# [YOUR OBJECTIVE]
Once you have read the listing below, output it again exactly.

# [EXTRACTED DATA]
╭──

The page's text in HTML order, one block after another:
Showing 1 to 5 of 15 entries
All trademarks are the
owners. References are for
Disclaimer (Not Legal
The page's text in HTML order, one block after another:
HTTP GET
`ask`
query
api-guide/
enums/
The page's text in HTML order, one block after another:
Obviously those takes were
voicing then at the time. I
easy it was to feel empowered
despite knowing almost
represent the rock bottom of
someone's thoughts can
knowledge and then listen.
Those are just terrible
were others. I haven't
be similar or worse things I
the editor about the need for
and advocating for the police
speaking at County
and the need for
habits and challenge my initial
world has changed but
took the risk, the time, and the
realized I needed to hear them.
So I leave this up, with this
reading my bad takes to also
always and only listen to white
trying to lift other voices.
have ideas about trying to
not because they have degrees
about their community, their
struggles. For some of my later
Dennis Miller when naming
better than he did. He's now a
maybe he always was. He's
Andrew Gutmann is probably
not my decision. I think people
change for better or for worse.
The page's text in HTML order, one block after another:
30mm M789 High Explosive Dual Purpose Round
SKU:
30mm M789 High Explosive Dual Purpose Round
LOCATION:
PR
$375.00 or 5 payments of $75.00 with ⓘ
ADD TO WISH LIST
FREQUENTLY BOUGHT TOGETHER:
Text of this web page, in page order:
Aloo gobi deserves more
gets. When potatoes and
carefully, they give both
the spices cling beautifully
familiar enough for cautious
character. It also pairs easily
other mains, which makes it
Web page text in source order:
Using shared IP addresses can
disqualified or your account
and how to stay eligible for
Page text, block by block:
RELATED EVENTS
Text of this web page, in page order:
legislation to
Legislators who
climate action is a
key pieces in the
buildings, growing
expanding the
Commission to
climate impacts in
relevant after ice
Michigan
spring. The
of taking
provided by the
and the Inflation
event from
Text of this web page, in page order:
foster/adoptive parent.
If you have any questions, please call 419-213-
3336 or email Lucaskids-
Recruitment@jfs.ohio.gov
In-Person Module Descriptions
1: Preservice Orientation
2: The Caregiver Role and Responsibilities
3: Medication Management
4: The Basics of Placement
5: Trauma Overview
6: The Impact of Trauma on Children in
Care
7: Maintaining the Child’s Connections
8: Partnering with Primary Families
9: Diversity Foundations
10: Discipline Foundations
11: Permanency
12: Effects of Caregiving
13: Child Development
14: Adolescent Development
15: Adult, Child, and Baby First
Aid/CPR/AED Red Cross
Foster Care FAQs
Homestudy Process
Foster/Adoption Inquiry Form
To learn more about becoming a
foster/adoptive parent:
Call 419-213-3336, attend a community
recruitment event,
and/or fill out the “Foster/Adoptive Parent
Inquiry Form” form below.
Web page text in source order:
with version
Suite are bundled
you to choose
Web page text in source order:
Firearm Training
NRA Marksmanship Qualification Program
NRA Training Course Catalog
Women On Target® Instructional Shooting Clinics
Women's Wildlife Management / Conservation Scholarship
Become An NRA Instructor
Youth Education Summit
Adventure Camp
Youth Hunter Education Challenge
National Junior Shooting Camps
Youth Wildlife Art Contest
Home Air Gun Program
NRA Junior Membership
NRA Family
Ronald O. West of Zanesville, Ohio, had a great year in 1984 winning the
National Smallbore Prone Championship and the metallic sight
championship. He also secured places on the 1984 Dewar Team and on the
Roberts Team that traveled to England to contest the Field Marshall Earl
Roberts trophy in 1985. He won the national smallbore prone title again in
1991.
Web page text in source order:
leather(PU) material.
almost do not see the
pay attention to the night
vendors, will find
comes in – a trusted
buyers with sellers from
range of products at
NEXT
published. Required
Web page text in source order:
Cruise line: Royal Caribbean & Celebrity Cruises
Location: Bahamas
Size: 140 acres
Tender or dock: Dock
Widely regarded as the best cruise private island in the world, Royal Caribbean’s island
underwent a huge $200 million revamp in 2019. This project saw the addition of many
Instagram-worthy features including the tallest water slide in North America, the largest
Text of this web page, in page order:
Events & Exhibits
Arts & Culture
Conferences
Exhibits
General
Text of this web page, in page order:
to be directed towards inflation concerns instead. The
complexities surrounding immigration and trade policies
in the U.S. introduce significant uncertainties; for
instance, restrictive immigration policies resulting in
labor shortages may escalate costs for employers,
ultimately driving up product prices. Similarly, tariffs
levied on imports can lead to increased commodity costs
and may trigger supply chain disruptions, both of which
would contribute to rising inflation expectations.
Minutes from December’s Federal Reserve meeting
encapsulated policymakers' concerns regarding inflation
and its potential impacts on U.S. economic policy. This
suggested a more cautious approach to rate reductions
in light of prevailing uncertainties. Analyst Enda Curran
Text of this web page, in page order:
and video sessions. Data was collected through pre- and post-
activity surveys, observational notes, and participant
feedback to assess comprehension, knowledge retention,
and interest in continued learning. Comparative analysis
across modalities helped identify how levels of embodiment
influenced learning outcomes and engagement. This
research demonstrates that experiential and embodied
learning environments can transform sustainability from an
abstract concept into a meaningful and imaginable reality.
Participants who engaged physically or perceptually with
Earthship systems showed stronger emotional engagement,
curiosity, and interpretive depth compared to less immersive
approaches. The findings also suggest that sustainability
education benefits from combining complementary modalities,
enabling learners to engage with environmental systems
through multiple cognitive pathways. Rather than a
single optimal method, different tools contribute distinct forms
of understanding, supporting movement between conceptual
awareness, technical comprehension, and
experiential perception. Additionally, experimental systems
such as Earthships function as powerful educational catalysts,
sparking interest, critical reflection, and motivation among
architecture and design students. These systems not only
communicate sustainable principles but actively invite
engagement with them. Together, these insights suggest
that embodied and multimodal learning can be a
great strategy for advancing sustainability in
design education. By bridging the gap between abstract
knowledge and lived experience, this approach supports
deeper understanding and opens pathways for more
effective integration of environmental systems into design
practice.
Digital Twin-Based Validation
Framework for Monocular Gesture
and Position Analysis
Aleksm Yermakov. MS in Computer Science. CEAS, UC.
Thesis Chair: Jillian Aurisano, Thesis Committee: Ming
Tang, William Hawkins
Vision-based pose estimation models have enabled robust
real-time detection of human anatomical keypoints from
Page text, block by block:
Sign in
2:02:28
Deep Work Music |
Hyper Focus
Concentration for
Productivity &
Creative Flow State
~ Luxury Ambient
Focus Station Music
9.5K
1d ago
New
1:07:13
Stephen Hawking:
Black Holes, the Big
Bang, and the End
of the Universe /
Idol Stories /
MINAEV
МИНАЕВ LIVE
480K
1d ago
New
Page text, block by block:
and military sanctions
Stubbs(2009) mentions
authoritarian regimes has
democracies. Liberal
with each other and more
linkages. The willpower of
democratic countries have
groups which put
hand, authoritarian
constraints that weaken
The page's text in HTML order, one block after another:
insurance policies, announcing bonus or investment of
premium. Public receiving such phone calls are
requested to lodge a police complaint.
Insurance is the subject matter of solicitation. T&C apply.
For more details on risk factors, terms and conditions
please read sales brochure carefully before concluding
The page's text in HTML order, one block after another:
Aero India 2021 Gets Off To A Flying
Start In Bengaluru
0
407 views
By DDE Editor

╰──

# [SOLUTION FOR THIS EXERCISE]
The page's text in HTML order, one block after another:
Showing 1 to 5 of 15 entries
All trademarks are the
owners. References are for
Disclaimer (Not Legal
The page's text in HTML order, one block after another:
HTTP GET
`ask`
query
api-guide/
enums/
The page's text in HTML order, one block after another:
Obviously those takes were
voicing then at the time. I
easy it was to feel empowered
despite knowing almost
represent the rock bottom of
someone's thoughts can
knowledge and then listen.
Those are just terrible
were others. I haven't
be similar or worse things I
the editor about the need for
and advocating for the police
speaking at County
and the need for
habits and challenge my initial
world has changed but
took the risk, the time, and the
realized I needed to hear them.
So I leave this up, with this
reading my bad takes to also
always and only listen to white
trying to lift other voices.
have ideas about trying to
not because they have degrees
about their community, their
struggles. For some of my later
Dennis Miller when naming
better than he did. He's now a
maybe he always was. He's
Andrew Gutmann is probably
not my decision. I think people
change for better or for worse.
The page's text in HTML order, one block after another:
30mm M789 High Explosive Dual Purpose Round
SKU:
30mm M789 High Explosive Dual Purpose Round
LOCATION:
PR
$375.00 or 5 payments of $75.00 with ⓘ
ADD TO WISH LIST
FREQUENTLY BOUGHT TOGETHER:
Text of this web page, in page order:
Aloo gobi deserves more
gets. When potatoes and
carefully, they give both
the spices cling beautifully
familiar enough for cautious
character. It also pairs easily
other mains, which makes it
Web page text in source order:
Using shared IP addresses can
disqualified or your account
and how to stay eligible for
Page text, block by block:
RELATED EVENTS
Text of this web page, in page order:
legislation to
Legislators who
climate action is a
key pieces in the
buildings, growing
expanding the
Commission to
climate impacts in
relevant after ice
Michigan
spring. The
of taking
provided by the
and the Inflation
event from
Text of this web page, in page order:
foster/adoptive parent.
If you have any questions, please call 419-213-
3336 or email Lucaskids-
Recruitment@jfs.ohio.gov
In-Person Module Descriptions
1: Preservice Orientation
2: The Caregiver Role and Responsibilities
3: Medication Management
4: The Basics of Placement
5: Trauma Overview
6: The Impact of Trauma on Children in
Care
7: Maintaining the Child’s Connections
8: Partnering with Primary Families
9: Diversity Foundations
10: Discipline Foundations
11: Permanency
12: Effects of Caregiving
13: Child Development
14: Adolescent Development
15: Adult, Child, and Baby First
Aid/CPR/AED Red Cross
Foster Care FAQs
Homestudy Process
Foster/Adoption Inquiry Form
To learn more about becoming a
foster/adoptive parent:
Call 419-213-3336, attend a community
recruitment event,
and/or fill out the “Foster/Adoptive Parent
Inquiry Form” form below.
Web page text in source order:
with version
Suite are bundled
you to choose
Web page text in source order:
Firearm Training
NRA Marksmanship Qualification Program
NRA Training Course Catalog
Women On Target® Instructional Shooting Clinics
Women's Wildlife Management / Conservation Scholarship
Become An NRA Instructor
Youth Education Summit
Adventure Camp
Youth Hunter Education Challenge
National Junior Shooting Camps
Youth Wildlife Art Contest
Home Air Gun Program
NRA Junior Membership
NRA Family
Ronald O. West of Zanesville, Ohio, had a great year in 1984 winning the
National Smallbore Prone Championship and the metallic sight
championship. He also secured places on the 1984 Dewar Team and on the
Roberts Team that traveled to England to contest the Field Marshall Earl
Roberts trophy in 1985. He won the national smallbore prone title again in
1991.
Web page text in source order:
leather(PU) material.
almost do not see the
pay attention to the night
vendors, will find
comes in – a trusted
buyers with sellers from
range of products at
NEXT
published. Required
Web page text in source order:
Cruise line: Royal Caribbean & Celebrity Cruises
Location: Bahamas
Size: 140 acres
Tender or dock: Dock
Widely regarded as the best cruise private island in the world, Royal Caribbean’s island
underwent a huge $200 million revamp in 2019. This project saw the addition of many
Instagram-worthy features including the tallest water slide in North America, the largest
Text of this web page, in page order:
Events & Exhibits
Arts & Culture
Conferences
Exhibits
General
Text of this web page, in page order:
to be directed towards inflation concerns instead. The
complexities surrounding immigration and trade policies
in the U.S. introduce significant uncertainties; for
instance, restrictive immigration policies resulting in
labor shortages may escalate costs for employers,
ultimately driving up product prices. Similarly, tariffs
levied on imports can lead to increased commodity costs
and may trigger supply chain disruptions, both of which
would contribute to rising inflation expectations.
Minutes from December’s Federal Reserve meeting
encapsulated policymakers' concerns regarding inflation
and its potential impacts on U.S. economic policy. This
suggested a more cautious approach to rate reductions
in light of prevailing uncertainties. Analyst Enda Curran
Text of this web page, in page order:
and video sessions. Data was collected through pre- and post-
activity surveys, observational notes, and participant
feedback to assess comprehension, knowledge retention,
and interest in continued learning. Comparative analysis
across modalities helped identify how levels of embodiment
influenced learning outcomes and engagement. This
research demonstrates that experiential and embodied
learning environments can transform sustainability from an
abstract concept into a meaningful and imaginable reality.
Participants who engaged physically or perceptually with
Earthship systems showed stronger emotional engagement,
curiosity, and interpretive depth compared to less immersive
approaches. The findings also suggest that sustainability
education benefits from combining complementary modalities,
enabling learners to engage with environmental systems
through multiple cognitive pathways. Rather than a
single optimal method, different tools contribute distinct forms
of understanding, supporting movement between conceptual
awareness, technical comprehension, and
experiential perception. Additionally, experimental systems
such as Earthships function as powerful educational catalysts,
sparking interest, critical reflection, and motivation among
architecture and design students. These systems not only
communicate sustainable principles but actively invite
engagement with them. Together, these insights suggest
that embodied and multimodal learning can be a
great strategy for advancing sustainability in
design education. By bridging the gap between abstract
knowledge and lived experience, this approach supports
deeper understanding and opens pathways for more
effective integration of environmental systems into design
practice.
Digital Twin-Based Validation
Framework for Monocular Gesture
and Position Analysis
Aleksm Yermakov. MS in Computer Science. CEAS, UC.
Thesis Chair: Jillian Aurisano, Thesis Committee: Ming
Tang, William Hawkins
Vision-based pose estimation models have enabled robust
real-time detection of human anatomical keypoints from
Page text, block by block:
Sign in
2:02:28
Deep Work Music |
Hyper Focus
Concentration for
Productivity &
Creative Flow State
~ Luxury Ambient
Focus Station Music
9.5K
1d ago
New
1:07:13
Stephen Hawking:
Black Holes, the Big
Bang, and the End
of the Universe /
Idol Stories /
MINAEV
МИНАЕВ LIVE
480K
1d ago
New
Page text, block by block:
and military sanctions
Stubbs(2009) mentions
authoritarian regimes has
democracies. Liberal
with each other and more
linkages. The willpower of
democratic countries have
groups which put
hand, authoritarian
constraints that weaken
The page's text in HTML order, one block after another:
insurance policies, announcing bonus or investment of
premium. Public receiving such phone calls are
requested to lodge a police complaint.
Insurance is the subject matter of solicitation. T&C apply.
For more details on risk factors, terms and conditions
please read sales brochure carefully before concluding
The page's text in HTML order, one block after another:
Aero India 2021 Gets Off To A Flying
Start In Bengaluru
0
407 views
By DDE Editor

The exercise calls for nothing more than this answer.